なお、砂糖羊羹は今でいう蒸羊羹に近いものとされますが、当時の砂糖の入手状況を考えると、さほど甘くはなかったことでしょう。菓子としての蒸羊羹が定着するのは、砂糖の輸入量が増加した江戸時代になってからです。江戸時代後期には寒天を入れて煉り上げる煉羊羹が登場。今では素材も味も様々で、意匠も凝った羊羹が各地で作られていますので、太郎冠者が知ったら、びっくりすることでしょう。昔の羹類の味も気になりますが、おいしく美しい羊羹が味わえる今の方が幸せですね。
最後になりましたが、何を振舞われたかの答えは、題名にも関わっていておもしろいので、ぜひ原典でお確かめください。

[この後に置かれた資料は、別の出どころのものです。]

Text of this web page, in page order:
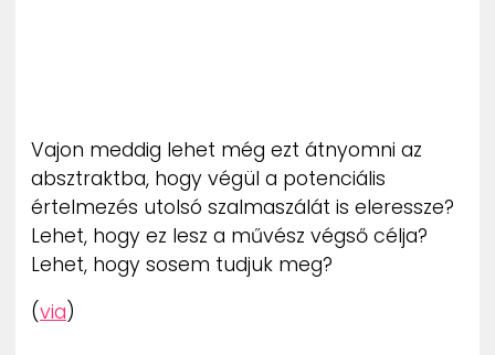
Vajon meddig lehet még ezt átnyomni az
absztraktba, hogy végül a potenciális
értelmezés utolsó szalmaszálát is eleressze?
Lehet, hogy ez lesz a művész végső célja?
Lehet, hogy sosem tudjuk meg?
(via)

※玉澗は中国の画家の名前、 勅勘には天皇から受けるおとがめの意味がある。
参考:『狂言集上』日本古典文学大系42 岩波書店 1960年
虎屋文庫『ようかん』 新潮社 2019年
本文は、裏千家淡交会会報誌『淡交タイムス』(2015年11月号)に掲載された記事を加筆修正したものです。